Once again, we should be grateful that we had no inkling of how good the earnings report would be. It should be clear by now that those who did have an inkling, and who logically assumed the news would drive the stock sharply higher, got sandbagged. However, you’ll want to keep in mind that no stock ever gets hit as badly as NFLX did yesterday afternoon unless DaBoyz are eager to buy it at distress prices. Although it will be scant consolation to the widows and pensioners who got shaken out of the stock in the throes of Monday’s 12% plunge, the plunge itself should be viewed as evidence that Netflix’s sleazy handlers intend to run up the stock again once granny has been separated from her shares.
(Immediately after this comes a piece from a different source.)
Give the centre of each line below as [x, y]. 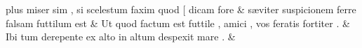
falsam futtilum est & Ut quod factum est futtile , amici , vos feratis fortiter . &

Meanwhile, we must congratulate the aforesaid sleazeballs (aka arse bandits) for concocting the persuasive ‘buy’ story that was used to push NFLX to recent highs of around $270. The company was going to reap a fortune from its foray into Hollywood and the ‘content’ business. Or so the story went. There may be a profit in producing hit TV shows and movies, but if it were all that easy Disney would not be writing off hundreds of millions of dollars in losses for its recent bomb, The Lone Ranger. And now, we eagerly await whatever imaginative spin Wall Street employs to drive the stock upwards of $300. _______ UPDATE (July 26, 8:23 p.m. EDT): The finishing stroke to yesterday’s rally was a short, bullish impulse leg that had been mostly corrected at the bell (see inset, a new chart). The stock was nominally on a buy signal, but if you miss it there’s another potential opportunity to ‘camo’ your way aboard using the subtle external peak at 248.50 that I’ve highlighted. A pop that exceeds it slightly, followed by a b-c pullback, could be your entry ticket. ________ UPDATE (August 5 at 9:35 a.m.): The trade suggested above will no longer work, since DaSleazeballs have gapped the stock lower today. My strong hunch is that this shakedown will be reversed later today — perhaps within minutes — once supply has been exhausted. Accordingly, you should look for a tradable turn on the one-minute chart. _______ UPDATE (Later in the day): What a shocking surprise. DaSleazeballs goosed the stock $12 after they’d finished shaking down the rubes to as low as 241.70. Then they had the chutzpah to close the stock on the high of the day, 253.84, the better to squeeze shorts on tomorrow’s opening. Capone is probably cursing himself in hell for having toiled as a bootlegger rather than as a white collar exchange specialist. _______ UPDATE (August 12): The current rally target at 295.60 lies 18% above current levels (see inset, a fresh chart), but it could be a tiresome slog getting there. The consolidation at p could offer camo buying opportunities galore, but be prepared to take small profits on rallies that don’t pan out. _______ UPDATE (August 20, 10:05 p.m. EDT): A ‘tiresome slog’ this ain’t. In fact, so steep and relentless was yesterday’s surge — call it a wilding spree — that it would have stopped out only one trade executed at ‘x’ on the 5-minute chart. If you’re looking to leverage a likelihood today, watch for a stall at exactly 277.02. The chart, a new one, shows why.